Now taps_390_even and taps_390_odd are multi-cycle path registers. They change every 2nd cycle of the 390 Mhz clock, and this just happens to coincide with the posedge of the slower 195 MHz clock. Now the idea was to do the clockdomain crossing as simple as this:

```// cross from clk_390 to clk_195 domain
always @(posedge clk_195_0) begin
taps_195_even <= taps_390_even;
taps_195_odd  <= taps_390_odd;
end
```

So ... is this the correct way of doing this, or is there a better way? Note that according to the fifo generator datasheet, the max frequency for any flavor fifo (fabric FFs, BRAM) in a spartan-6 is lower than 390 Mhz...

And if this method is correct, I am not 100% sure about what to put in the constraints file. I use a PLL from core generator, and specified the INPUT clock. So if I understand correctly that way I automatically get the correct constraints for the clk_390 and clk_195 signals. Which means I will just have to provide the multi-cycle path related stuff... I'd guess it will be something clever with FROM, TO and the flipflops and/or the clock enables, but not sure how exactly.

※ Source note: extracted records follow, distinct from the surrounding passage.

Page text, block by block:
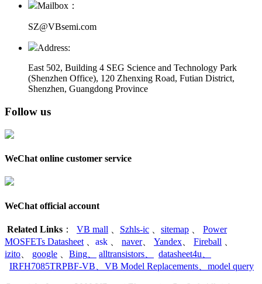
Mailbox：
SZ@VBsemi.com
Address:
East 502, Building 4 SEG Science and Technology Park
(Shenzhen Office), 120 Zhenxing Road, Futian District,
Shenzhen, Guangdong Province
Follow us
WeChat online customer service
WeChat official account
Related Links ： VB mall Szhls-ic sitemap
Power
MOSFETs Datasheet
ask naver、 Yandex Fireball
izito
google Bing alltransistors datasheet4u
IRFH7085TRPBF-VB
VB Model Replacements model query
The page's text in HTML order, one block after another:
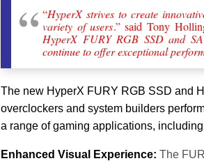
“HyperX strives to create
variety of users.” said Tony
HyperX FURY RGB SSD and
continue to offer exceptional
The new HyperX FURY RGB SSD and
overclockers and system builders
a range of gaming applications,
Enhanced Visual Experience: The
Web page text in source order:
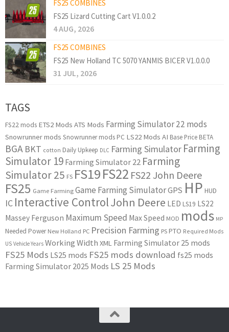
FS25 COMBINES
FS25 Lizard Cutting Cart V1.0.0.2
4 AUG, 2026
FS25 COMBINES
FS25 New Holland TC 5070 YANMIS BICER V1.0.0.0
31 JUL, 2026
TAGS
FS22 mods ETS2 Mods ATS Mods Farming Simulator 22 mods
Snowrunner mods Snowrunner mods PC LS22 Mods AI Base Price BETA
BGA BKT cotton Daily Upkeep DLC Farming Simulator Farming
Simulator 19 Farming Simulator 22 Farming
Simulator 25 FS FS19FS22 FS22 John Deere
FS25 Game Farming Game Farming SimulatorGPS HP HUD
IC Interactive ControlJohn Deere LED LS19 LS22
Massey Ferguson Maximum Speed Max Speed MOD mods MP
Needed Power New Holland PC Precision Farming PS PTO Required Mods
US Vehicle Years Working Width XML Farming Simulator 25 mods
FS25 Mods LS25 mods FS25 mods download fs25 mods
Farming Simulator 2025 Mods LS 25 Mods
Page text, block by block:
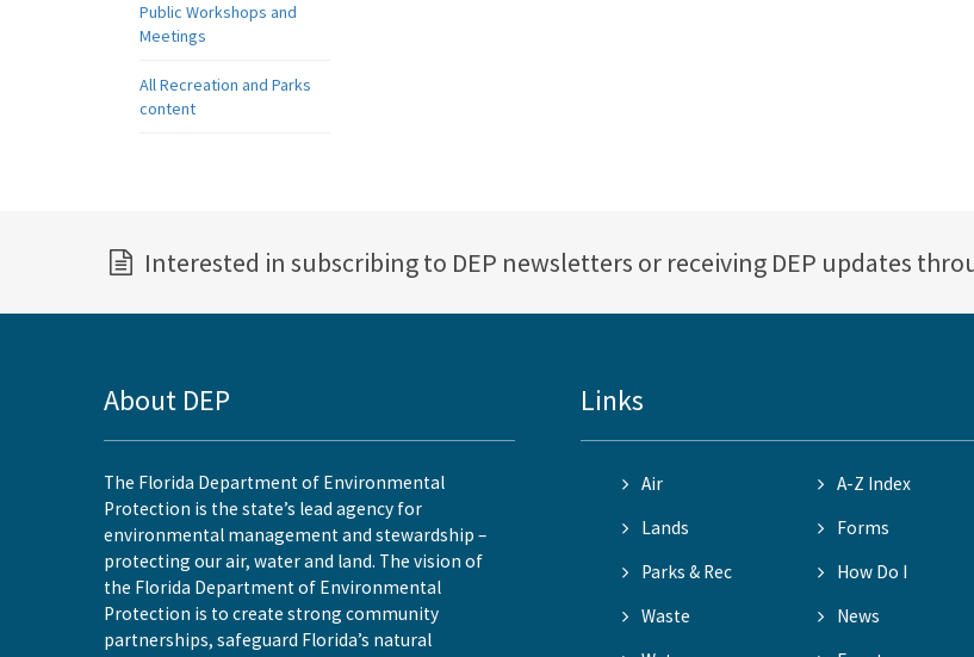
Public Workshops and
Meetings
All Recreation and Parks
content
Interested in subscribing to DEP newsletters or receiving DEP updates
About DEP
The Florida Department of Environmental
Protection is the state’s lead agency for
environmental management and stewardship –
protecting our air, water and land. The vision of
the Florida Department of Environmental
Protection is to create strong community
partnerships, safeguard Florida’s natural
Links
Air
A-Z Index
Lands
Forms
Parks & Rec
How Do I
Waste
News
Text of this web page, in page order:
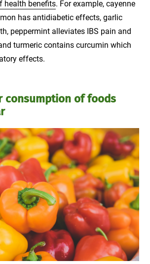
health benefits. For example, cayenne
has antidiabetic effects, garlic
peppermint alleviates IBS pain and
turmeric contains curcumin which
effects.
consumption of foods
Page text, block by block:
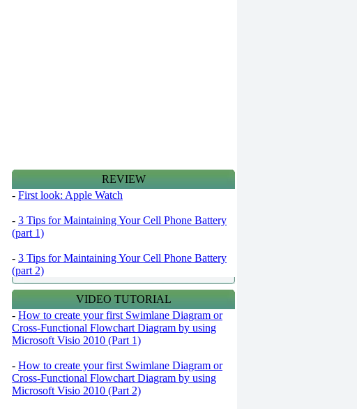
REVIEW
- First look: Apple Watch
- 3 Tips for Maintaining Your Cell Phone Battery
(part 1)
- 3 Tips for Maintaining Your Cell Phone Battery
(part 2)
VIDEO TUTORIAL
- How to create your first Swimlane Diagram or
Cross-Functional Flowchart Diagram by using
Microsoft Visio 2010 (Part 1)
- How to create your first Swimlane Diagram or
Cross-Functional Flowchart Diagram by using
Microsoft Visio 2010 (Part 2)
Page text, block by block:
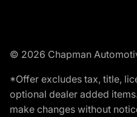
© 2026 Chapman
*Offer excludes tax, title,
optional dealer added
make changes without
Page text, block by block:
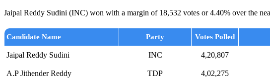
Jaipal Reddy Sudini (INC) won with a margin of 18,532 votes or 4.40% over the
Candidate Name Party Votes Polled
Jaipal Reddy Sudini INC 4,20,807
A.P Jithender Reddy TDP 4,02,275

Would appreciate any help. Thanks!

Cheers,
Jim
Observer
8,989 Views
Registered: ‎03-17-2011

Good to know that it's valid. Don't I need some extra constraints? After all the actual values of ce_even and ce_odd will determine how many cycles these multi-cycle paths will be.

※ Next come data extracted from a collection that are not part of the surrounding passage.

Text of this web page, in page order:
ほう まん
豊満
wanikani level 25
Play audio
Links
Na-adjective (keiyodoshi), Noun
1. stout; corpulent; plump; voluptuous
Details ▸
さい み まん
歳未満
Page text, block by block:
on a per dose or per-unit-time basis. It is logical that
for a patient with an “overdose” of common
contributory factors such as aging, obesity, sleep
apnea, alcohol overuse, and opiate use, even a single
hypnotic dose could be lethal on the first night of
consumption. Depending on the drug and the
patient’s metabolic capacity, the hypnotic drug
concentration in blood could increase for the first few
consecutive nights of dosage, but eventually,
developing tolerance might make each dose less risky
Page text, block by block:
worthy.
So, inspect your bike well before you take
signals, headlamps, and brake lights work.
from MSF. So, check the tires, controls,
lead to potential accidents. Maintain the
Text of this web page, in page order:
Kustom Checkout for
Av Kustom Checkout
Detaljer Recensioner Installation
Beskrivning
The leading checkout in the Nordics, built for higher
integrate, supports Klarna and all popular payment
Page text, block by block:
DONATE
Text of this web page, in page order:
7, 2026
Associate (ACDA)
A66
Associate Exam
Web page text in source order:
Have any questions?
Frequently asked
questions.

Or maybe when I do not specify them, the tools will just assume the default which I'd guess would be a 390 MHz clock period for ALL flipflops concerned. Which probably would work as well, but that would place unnecessarily tight constraints on the last 2 FFs  in the chain. Unless I am missing something...

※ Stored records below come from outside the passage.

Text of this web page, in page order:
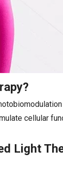
cellular
Light
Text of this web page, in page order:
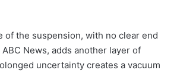
of the suspension, with no clear end
News, adds another layer of
uncertainty creates a vacuum
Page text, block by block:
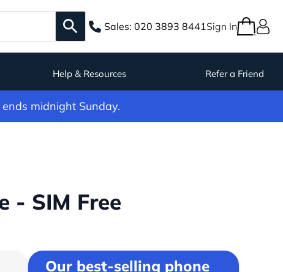
Sales: 020 3893 8441Sign In
Help & Resources Refer a Friend
midnight Sunday.
- SIM Free
Our best-selling phone
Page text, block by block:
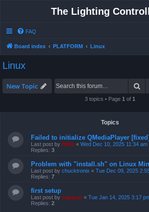
The Lighting
FAQ
Board index PLATFORM Linux
Linux
New Topic
3 topics • Page 1 of 1
Topics
Failed to initialize QMediaPlayer [fixed]
Last post by Niffo « Wed Dec 10, 2025 11:34 am
Replies: 3
Problem with "install.sh" on Linux
Last post by chucktronix « Tue Dec 09, 2025
Replies: 7
first setup
Last post by support « Tue Jan 14, 2025 3:17
Replies: 2
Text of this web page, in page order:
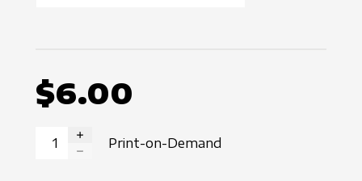
$6.00
INCREASE QUANTITY
Print-on-Demand
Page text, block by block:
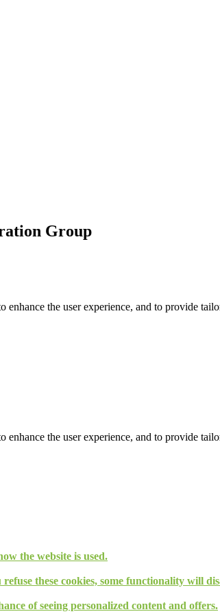
Group
the user experience, and to provide
the user experience, and to provide
the website is used.
these cookies, some functionality will
of seeing personalized content and offers.
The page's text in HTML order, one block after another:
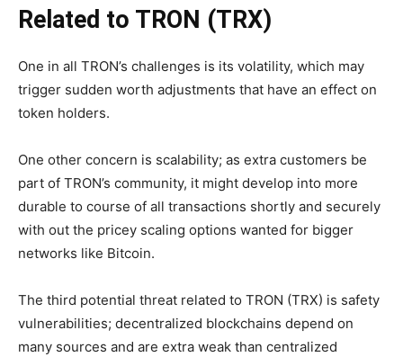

The ce_even and ce_odd are the clock enables for even and odd cycles. They are generated a different way, but essentially they look like this:

```// rough equivalent, purely for example
reg ce_even = 1;
reg ce_odd = 0;

always @(posedge clk_390_0) begin
reg ce_even <= ~reg ce_even;
reg ce_odd <= ~reg ce_odd;
end
```

Xilinx Employee
11,040 Views
Registered: ‎11-28-2007

Yes, if you don't add multi-cycle path constraints, the paths from 390MHz to 195MHz will be timed at 390MHz. Based on your code snippet, yes, multi-cycle constraints can be added for registers using ce_even and ce_odd as clock enables.

@mrflibble wrote:

Good to know that it's valid. Don't I need some extra constraints? After all the actual values of ce_even and ce_odd will determine how many cycles these multi-cycle paths will be.

Or maybe when I do not specify them, the tools will just assume the default which I'd guess would be a 390 MHz clock period for ALL flipflops concerned. Which probably would work as well, but that would place unnecessarily tight constraints on the last 2 FFs  in the chain. Unless I am missing something...

The ce_even and ce_odd are the clock enables for even and odd cycles. They are generated a different way, but essentially they look like this:

```// rough equivalent, purely for example
reg ce_even = 1;
reg ce_odd = 0;

always @(posedge clk_390_0) begin
reg ce_even <= ~reg ce_even;
reg ce_odd <= ~reg ce_odd;
end
```

Cheers,
Jim
Observer
8,959 Views
Registered: ‎03-17-2011

Thanks for the confirmation. :)

In the meantime I got things working. And it's precisely as you say. All the paths from the 390 MHz to the 195 MHz domain are treated as 390 MHz so to speak.